« Le Circuit du Trésor », quand les banques travaillaient pour l’intérêt général
baptiste p 13 février 2018

Temps de lecture : 8 minutes

Comme nous l’avons vu lors des deux premiers articles de Cash Machine, aujourd’hui pour se financer, les États doivent faire appel aux marchés financiers. Et ces marchés financiers sont totalement hors de contrôle. Mais il n’en a pas toujours été ainsi. Durant les fameuses « Trente Glorieuses » en France, les banques étaient publiques et l’État seul souverain en matière monétaire. Cette période fut l’une des plus prospère de l’histoire économique française. Retour, donc, sur la pierre angulaire de ce modèle économique, le circuit du trésor public, un système qui mettait les banques au service de l’intérêt général.


–LE CNR ET SON PROGRAMME ÉCONOMIQUE

Pour comprendre la recette du succès des « Trente Glorieuses », il faut comprendre le contexte politique d’après-guerre, un contexte prompt aux avancées sociales. En effet, alors que la France vivait sa libération en 1945, le Conseil National de la Résistance (CNR) fut chargé d’assurer la transition politique. Ce CNR comportait les mouvements de résistance intérieure, les deux grandes confédérations syndicales de l’époque (CGT et CFTC) et six représentants des principaux partis politiques reconnaissant la France Libre du général de Gaulle. Le spectre de ces partis allait de l’extrême droite anti-allemande, jusqu’au Parti Communiste Français. Et dans tous ces partis, c’est le PCF qui pèse le plus. Armés jusqu’aux dents, les communistes avaient acquis une forte légitimité du fait de leurs activités au sein de la résistance.

C’est pourquoi le programme de ce rassemblement qu’était le CNR eut une teinte très sociale et progressiste. Intitulé « Les Jours Heureux par le C.N.R. », il cherchait à inclure les citoyens dans les grandes décisions de la nation. On pense par exemple à l’inclusion des femmes dans la vie politique par l’instauration d’un vrai suffrage universel, en opposition avec celui instauré en 1848, qui n’était que masculin. L’objectif était aussi d’émanciper les citoyens des forces d’argent. Pour cela, il était prévu toute une batterie de mesures sociales. En premier lieu une augmentation importante des salaires et surtout « un plan complet de sécurité sociale, visant à assurer à tous les citoyens des moyens d’existence, dans tous les cas où ils sont incapables de se le procurer par le travail, avec gestion appartenant aux représentants des intéressés et de l’État ». La sécurité sociale voit le jour et les retraites sont généralisées.

Une fois les mesures de relance économique faites, il fallut penser à l’avenir.

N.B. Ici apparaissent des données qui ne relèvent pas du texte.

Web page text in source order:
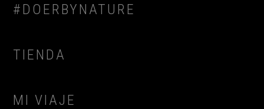
FOOTER
#DOERBYNATURE
TIENDA
MI VIAJE
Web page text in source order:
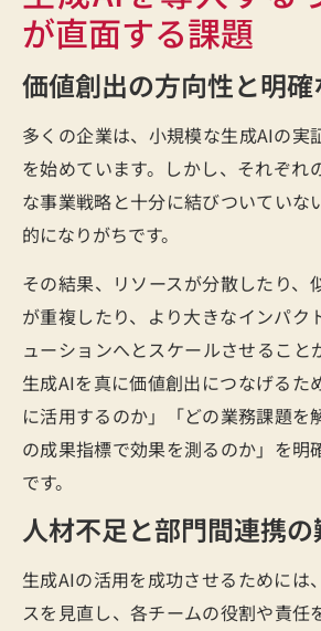
が直面する課題
価値創出の方向性と明
多くの企業は、小規模な生成AIの実
を始めています。しかし、それぞれ
な事業戦略と十分に結びついていな
的になりがちです。
その結果、リソースが分散したり、
が重複したり、より大きなインパク
ューションへとスケールさせること
生成AIを真に価値創出につなげるた
に活用するのか」「どの業務課題を
の成果指標で効果を測るのか」を明
です。
人材不足と部門間連携の
生成AIの活用を成功させるためには
スを見直し、各チームの役割や責任
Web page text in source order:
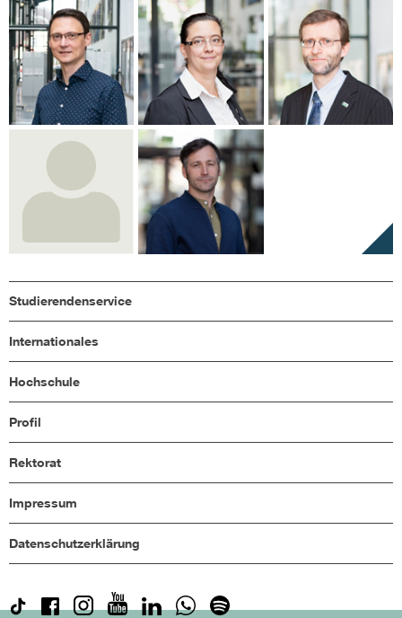
Studierendenservice
Internationales
Hochschule
Profil
Rektorat
Impressum
Datenschutzerklärung
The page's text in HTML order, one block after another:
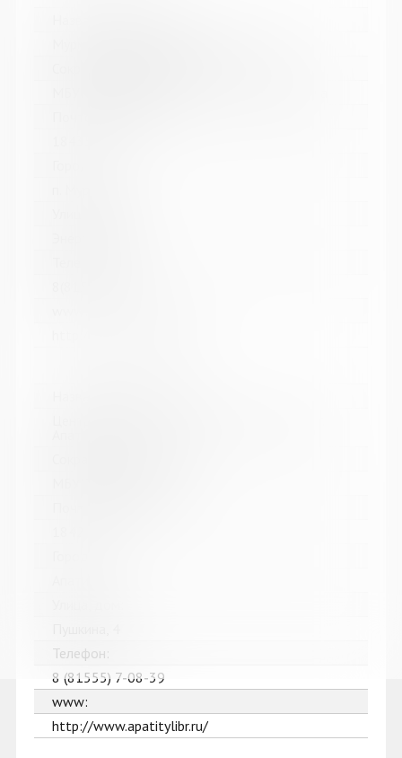
Телефон:
8 (81555) 7-08-39
www:
http://www.apatitylibr.ru/
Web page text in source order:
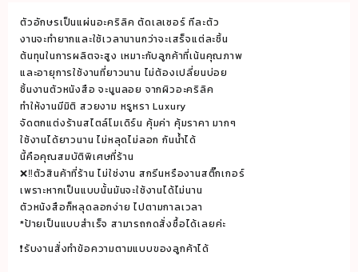
ตั้ง
โต๊ะ
สี
ขาว
PICK
UP
HERE
ขนาด
15x10.5x16
cm.
ชิ้น
ตัวอักษรเป็นแผ่นอะคริลิค ตัดเลเซอร์ ทีละตัว
งานจะทำยากและใช้เวลานานกว่าจะเสร็จแต่ละชิ้น
ต้นทุนในการผลิตจะสูง เหมาะกับลูกค้าที่เน้นคุณภาพ
และอายุการใช้งานที่ยาวนาน ไม่ต้องเปลี่ยนบ่อย
ชิ้นงานตัวหนังสือ จะนูนลอย จากผิวอะคริลิค
ทำให้งานมีมิติ สวยงาม หรูหรา Luxury
จัดตกแต่งร้านสไตล์โมเดิร์น คุ้มค่า คุ้มราคา มากๆ
ใช้งานได้ยาวนาน ไม่หลุดไม่ลอก กันน้ำได้
นี้คือคุณสมบัติพิเศษที่ร้าน
❌‼️ตัวสินค้าที่ร้าน ไม่ใช่งาน สกรีนหรืองานสติ๊กเกอร์
เพราะหากเป็นแบบนั้นมันจะใช้งานได้ไม่นาน
ตัวหนังสือก็หลุดลอกง่าย ไปตามกาลเวลา
*ป้ายเป็นแบบสำเร็จ สามารถกดสั่งซื้อได้เลยค่ะ
❗️รับงานสั่งทำข้อความตามแบบของลูกค้าได้

Ainsi, pour s’inscrire dans le long terme ce même CNR mit en place des mesures cherchant « l’instauration d’une véritable démocratie économique et sociale, impliquant l’éviction des grandes féodalités économiques et financières de la direction de l’économie ». Pour mener à bien ce projet ambitieux, on démarra un grand plan de nationalisation. Cette décision consistait au « retour à la nation des grands moyens de production monopolisée, fruits du travail commun, des sources d’énergie, des richesses du sous-sol, des compagnies d’assurances et des grandes banques ». En lisant ces lignes, une question peut nous venir à l’esprit. Comment la France, dévastée par la guerre et endettée à plus de 200% du PIB, a-t-elle pu mettre en place ces mesures extrêmement coûteuses ?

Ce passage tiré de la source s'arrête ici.